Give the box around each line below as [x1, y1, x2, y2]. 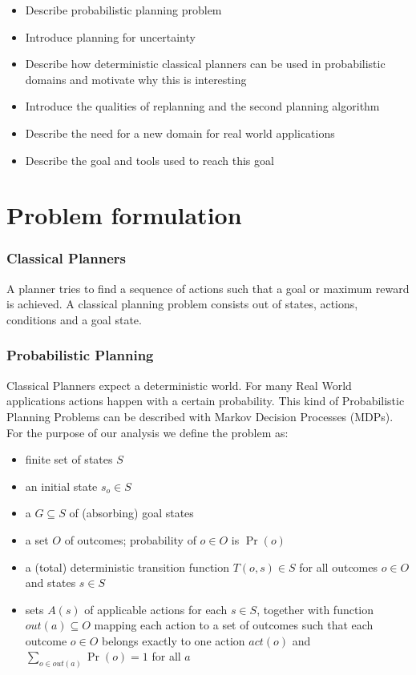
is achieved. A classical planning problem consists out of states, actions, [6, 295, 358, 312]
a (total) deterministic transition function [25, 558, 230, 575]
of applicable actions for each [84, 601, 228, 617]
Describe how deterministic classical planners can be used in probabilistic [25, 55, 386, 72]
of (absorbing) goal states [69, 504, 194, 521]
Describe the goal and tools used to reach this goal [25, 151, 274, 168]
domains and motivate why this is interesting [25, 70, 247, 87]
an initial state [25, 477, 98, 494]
* * *
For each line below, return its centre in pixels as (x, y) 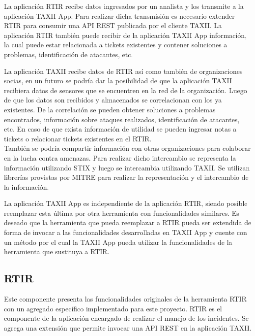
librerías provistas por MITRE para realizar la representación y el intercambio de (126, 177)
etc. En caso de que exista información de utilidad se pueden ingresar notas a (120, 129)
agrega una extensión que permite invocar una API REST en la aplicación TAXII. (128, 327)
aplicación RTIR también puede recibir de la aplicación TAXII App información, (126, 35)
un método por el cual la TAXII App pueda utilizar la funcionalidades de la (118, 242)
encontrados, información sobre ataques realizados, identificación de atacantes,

- WHAT TO DO -
Both the line containing "Describe the goal" and the line containing "an initial state [25, 477, 98, 494]" belong in the answer. Print them and every line above that falls between them exactly, and no others.

- RESPONSE TO THE TASK -
Describe the goal and tools used to reach this goal [25, 151, 274, 168]
domains and motivate why this is interesting [25, 70, 247, 87]
an initial state [25, 477, 98, 494]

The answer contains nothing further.